Start of Data in this exercise

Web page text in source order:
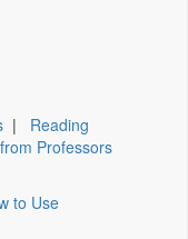
| Reading
Professors
to Use
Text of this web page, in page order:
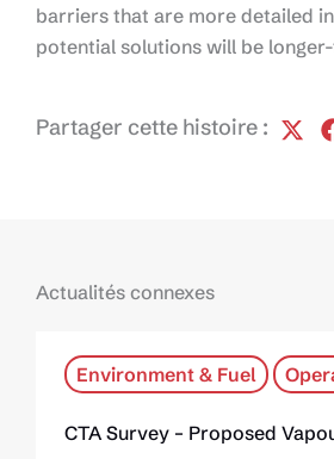
barriers that are more detailed
potential solutions will be
Partager cette histoire :
Actualités connexes
Environment & Fuel
CTA Survey – Proposed
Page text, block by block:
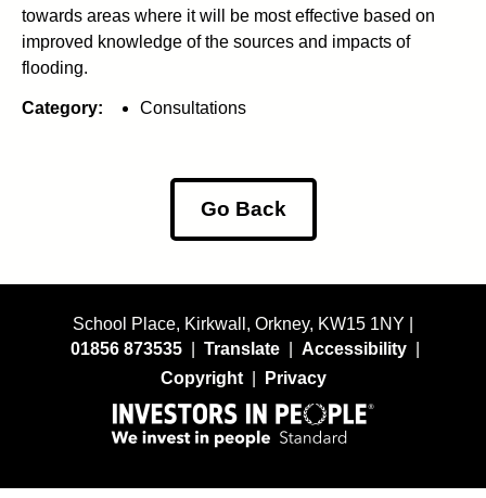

End of Data in this exercise

| Exercise brief |
Restate the material above word for word; pictures do not belong in the copy.

| Problem solution |
Web page text in source order:
| Reading
Professors
to Use
Text of this web page, in page order:
barriers that are more detailed
potential solutions will be
Partager cette histoire :
Actualités connexes
Environment & Fuel
CTA Survey – Proposed
Page text, block by block:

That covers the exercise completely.